I want to know if this is feasible and also legal!? What are the complications, if any, of doing this?
Is he a dodgy accountant or a good one !?
khushy said:
Asking a Q like this in an open/public forum with clear references to your REAL NAME and your location is a little daft/stupid dont you think?
Khushy
Why Khushy
He's discussing advice he's been given by his accountant not discussing his latest money making scheme for tax evasion that he thought up down the pub.
He's clearly concerned to make sure that what he's been advised to do is correct.

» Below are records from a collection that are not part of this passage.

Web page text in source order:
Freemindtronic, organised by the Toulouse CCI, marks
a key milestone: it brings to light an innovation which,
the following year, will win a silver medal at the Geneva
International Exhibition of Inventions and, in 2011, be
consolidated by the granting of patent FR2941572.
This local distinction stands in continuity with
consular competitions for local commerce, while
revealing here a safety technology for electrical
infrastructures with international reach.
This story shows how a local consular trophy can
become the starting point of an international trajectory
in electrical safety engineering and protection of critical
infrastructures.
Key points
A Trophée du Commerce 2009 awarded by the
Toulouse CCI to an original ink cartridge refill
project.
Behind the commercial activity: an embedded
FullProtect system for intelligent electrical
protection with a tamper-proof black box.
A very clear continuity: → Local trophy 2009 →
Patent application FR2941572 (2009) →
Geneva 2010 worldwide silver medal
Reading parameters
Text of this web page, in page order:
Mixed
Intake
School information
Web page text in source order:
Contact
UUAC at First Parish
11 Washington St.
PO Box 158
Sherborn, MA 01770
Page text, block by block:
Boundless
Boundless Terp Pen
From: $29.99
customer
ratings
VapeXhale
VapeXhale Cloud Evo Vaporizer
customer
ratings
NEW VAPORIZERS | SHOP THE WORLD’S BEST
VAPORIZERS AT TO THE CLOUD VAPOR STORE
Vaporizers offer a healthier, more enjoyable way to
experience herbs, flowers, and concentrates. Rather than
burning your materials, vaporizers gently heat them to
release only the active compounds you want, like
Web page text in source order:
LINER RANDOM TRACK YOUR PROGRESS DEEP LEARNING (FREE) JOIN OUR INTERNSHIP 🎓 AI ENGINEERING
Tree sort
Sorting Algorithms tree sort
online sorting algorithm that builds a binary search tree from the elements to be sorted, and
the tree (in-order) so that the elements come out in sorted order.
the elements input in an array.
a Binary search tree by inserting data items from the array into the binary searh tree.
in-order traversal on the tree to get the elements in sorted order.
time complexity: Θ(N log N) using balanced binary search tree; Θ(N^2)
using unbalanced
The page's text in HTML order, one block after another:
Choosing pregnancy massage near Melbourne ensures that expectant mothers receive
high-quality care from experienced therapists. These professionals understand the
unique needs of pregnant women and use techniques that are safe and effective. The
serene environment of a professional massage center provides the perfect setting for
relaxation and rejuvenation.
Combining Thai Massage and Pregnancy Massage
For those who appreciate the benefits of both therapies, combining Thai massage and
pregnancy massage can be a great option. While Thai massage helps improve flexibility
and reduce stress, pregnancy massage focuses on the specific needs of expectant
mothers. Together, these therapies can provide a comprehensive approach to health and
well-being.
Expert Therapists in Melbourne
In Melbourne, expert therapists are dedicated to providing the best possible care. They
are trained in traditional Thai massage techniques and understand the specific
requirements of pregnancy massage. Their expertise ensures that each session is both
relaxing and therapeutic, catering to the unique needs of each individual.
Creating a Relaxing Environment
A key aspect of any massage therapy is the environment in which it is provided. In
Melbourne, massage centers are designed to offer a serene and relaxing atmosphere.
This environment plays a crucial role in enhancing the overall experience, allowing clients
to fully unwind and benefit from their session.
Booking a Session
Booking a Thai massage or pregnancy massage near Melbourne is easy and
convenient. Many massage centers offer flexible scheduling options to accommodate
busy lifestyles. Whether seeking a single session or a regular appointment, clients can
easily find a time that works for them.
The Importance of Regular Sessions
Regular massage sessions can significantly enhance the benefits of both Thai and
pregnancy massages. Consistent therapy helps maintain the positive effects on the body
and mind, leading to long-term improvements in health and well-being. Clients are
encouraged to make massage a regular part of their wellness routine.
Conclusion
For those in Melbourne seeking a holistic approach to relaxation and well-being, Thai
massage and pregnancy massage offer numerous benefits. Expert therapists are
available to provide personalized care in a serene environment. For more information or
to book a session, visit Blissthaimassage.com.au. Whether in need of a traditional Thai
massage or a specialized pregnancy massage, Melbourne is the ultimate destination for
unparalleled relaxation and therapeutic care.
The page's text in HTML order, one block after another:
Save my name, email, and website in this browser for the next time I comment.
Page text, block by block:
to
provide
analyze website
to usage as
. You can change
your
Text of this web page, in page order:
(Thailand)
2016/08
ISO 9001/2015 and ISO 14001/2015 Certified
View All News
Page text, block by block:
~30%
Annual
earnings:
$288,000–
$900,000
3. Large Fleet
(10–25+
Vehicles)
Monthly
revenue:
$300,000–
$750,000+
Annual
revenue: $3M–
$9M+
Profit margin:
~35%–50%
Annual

Can't see the problem personally (except that I know he's got £50k in his company now but TBH you could make those assumptions about other peeps from what they say anyway!)
W4NTED said:
I'm an IT contractor and have been using my own ltd company since 2005 and been using the route of salary + dividends. I have now accumalated around £50k within the company which I wanted to take out. My accountant is advising me to dissolve the company and take the money out which would equate to a tax of 10% CGT and then start a new company to continue contracting.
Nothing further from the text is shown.